= George Nelson Tremper =

American educator

George Nelson Tremper (May 30, 1877 – February 23, 1958) was an educator and principal of Kenosha High School from 1911 to 1944. Kenosha Tremper High School is named in his honor.

== Biography ==

=== Early life and education ===

George Nelson Tremper was born May 30, 1877, in Pontiac, Michigan. He married Metta Robins on September 19, 1901. After completing his education at the University of Michigan, the Trempers taught for three years in then unsettled Philippines. Following their return to America, Tremper taught in Franklin, Indiana, and later went on to become a principal in a Cincinnati high school. He also taught at the University of Illinois School of Education while he worked toward his master's degree.

=== Kenosha ===
Tremper and his wife then moved to Kenosha, Wisconsin, in 1911, where he headed a 13 faculty staff as the new principal of then Kenosha High School. The school had just 300 students. Tremper resigned as principal of Bradford in 1944.

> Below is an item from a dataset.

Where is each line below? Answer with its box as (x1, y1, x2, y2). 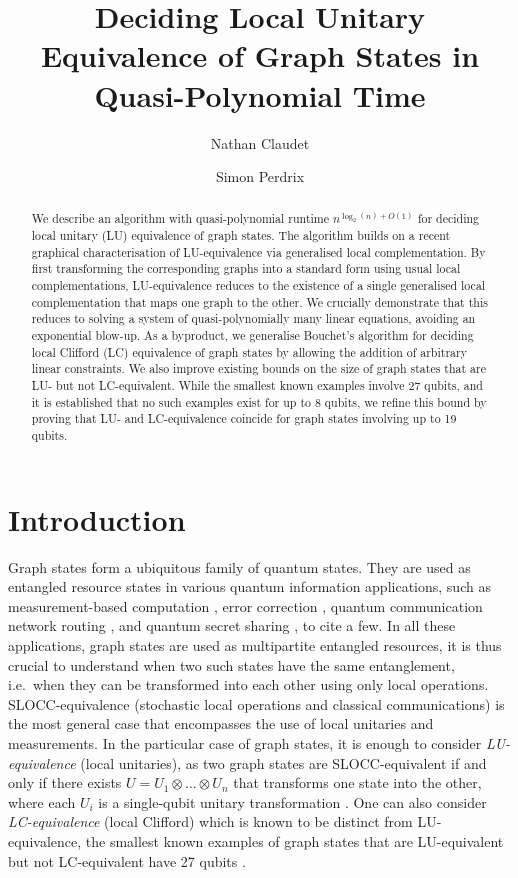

Tremper joined the Kenosha Chapter of DeMolay, served as president of its council, was a member of the Scout Court of Honor, and was commissioner of Boy Scouts. He was also a member of the Kenosha County Historical Society, president of the Wisconsin Society, and was active in the Sons of the American Revolution.

He was county chairman of the Citizens Military Training Corps, active in the Rotary and Elks clubs, and chairman of the Kenosha County Civilian Aid Committee. Tremper died on February 23, 1958.

== Legacy ==
A contest was created for the name of the Kenosha high school built in 1964. It was named Tremper in honor of George Nelson Tremper.